JR東日本IT・Suica事業本部業務推進部次長の大川潤一郎さん

「普段使い」の強み

 Suicaは鉄道の乗車券として始まり、処理のスピードと強固なセキュリティーが特徴だ。それに加え、ユーザーは定期券や乗車券として「普段使い」していて、電子マネーとしても思い浮かべてもらいやすいのが強みになっている。

 一方で、決済事業では、みずほ銀行や楽天グループの楽天ペイメントなどの他社との協業も次々と発表している。その狙いを、大川さんは「世の中の変化の流れが速い中で、決済事業は一から全てを自前で開発するのではなく、他の企業の方々との連携を積極的に進めていく。協業という形で、Suicaのインフラを広げていきたい」と話す。

 Suicaで支払いができる環境は、「駅ナカ」から「街ナカ」へ、さらにコンビニやスーパー、ドラッグストアなど、大手の全国チェーン店への導入が進み、使える場が増えている。ただ、地方では駅でもSuicaが使えない場所があるのも事実だ。その理由を、大川さんは「Suicaを広げると、それだけ運賃計算などでシステムに負担が増えてしまうため」と説明する。範囲を広げても利用者が少ないと、コストと見合わなくなってしまうという課題があるという。それでもSuicaを地方の交通事業者でも使ってもらえるように、地域独自のサービスとSuicaのサービスを1枚のカードで使える「地域連携ICカード」の開発を進めるなど、対策を進めている。

「いつでも、どこでも」を目指して

 大川さんは「Suicaは駅の形を変えた」と言う。昔は電車に乗る度に券売機や窓口で切符を買う必要があったのが、チャージ(入金)しておけば改札をすいすい通れるようになった。券売機に並ぶ回数が減り、券売機の数も減らせるようになった。紙の切符が減ったことで改札機の故障も減り、維持費などのコストも下がったという。

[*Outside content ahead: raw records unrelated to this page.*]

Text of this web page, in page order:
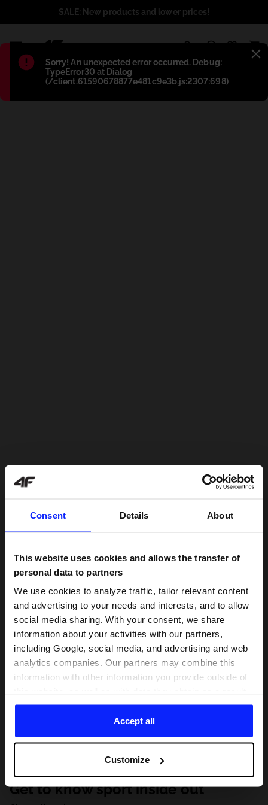
Consent Details About
This website uses cookies and allows the transfer of
personal data to partners
We use cookies to analyze traffic, tailor relevant content
and advertising to your needs and interests, and to allow
social media sharing. With your consent, we share
information about your activities with our partners,
including Google, social media, and advertising and web
analytics companies. Our partners may combine this
information with other information you provide outside of
of your use of their services. With your consent, we may
share your personal data with our partners in order to
direct tailored online advertisements, conduct analytical
personalize them, adjust the content and improve the
solutions offered by our partners (eg. social networks).
For details, please see our Privacy Policy and the and
Accept all
Customize
Błąd:
Sorry! An unexpected error occurred. Debug:
TypeError30 at Dialog
(/client.61590678877e481c9e3b.js:2307:698)
SALE: New products and lower prices!
Get to know sport inside out

 Suicaは紙の切符からカード型、モバイルへと、技術革新と共に進化し、種類も増えてきた。その将来像について、大川さんは「現金の券売機やカード型がすぐなくなるわけではない」としながらも、「モバイルにシフトしていきたいという思いがある」と話す。モバイルSuicaは券売機に並ばずにチャージができたり、定期券が買えたり、特急券の予約ができたりする機能があり、カード型よりもできることが多いからだ。また、モバイルはカード型よりも使う頻度や金額が高い傾向にあるという。

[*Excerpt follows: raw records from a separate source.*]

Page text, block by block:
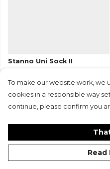
Stanno Uni Sock II
+13
To make our website work, we
cookies in a responsible way
continue, please confirm you
Read
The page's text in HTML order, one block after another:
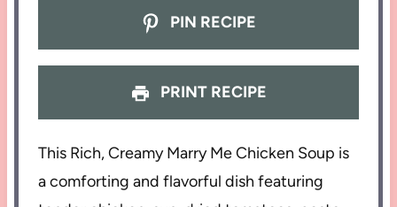
PIN RECIPE
PRINT RECIPE
This Rich, Creamy Marry Me Chicken Soup is
a comforting and flavorful dish featuring
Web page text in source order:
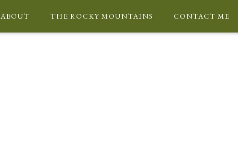
ABOUT THE ROCKY MOUNTAINS CONTACT ME
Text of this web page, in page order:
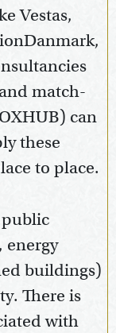
Vestas,
match-
can
these
to place.
public
energy
buildings)
There is
with

 さらなるユーザー獲得を目指し、同社では来年226日以降、モバイルSuicaの年会費を無料にする。これまでAndroidスマートフォンで「ビューカード」以外のクレジットカードを登録する場合は、年会費が1030円かかっていた。それをカードの種類にかかわらず全面的に無料にする。大川さんは目標をこう語る。「Suicaがいつでもどこでも、お客様のそばにあるような状況を作りたい」

 10月からは、エキナカ、駅ビルやクレジットカードの利用でたまるJR東日本グループのポイントサービス「JRE POINT」が鉄道利用でもたまるようになる。カード型の記名式Suicaは運賃の0.5%、モバイルSuicaは2%分がポイント還元される。たまったポイントは、1ポイントあたり1円分で加盟店での支払いに使えるほか、Suicaへのチャージもできる。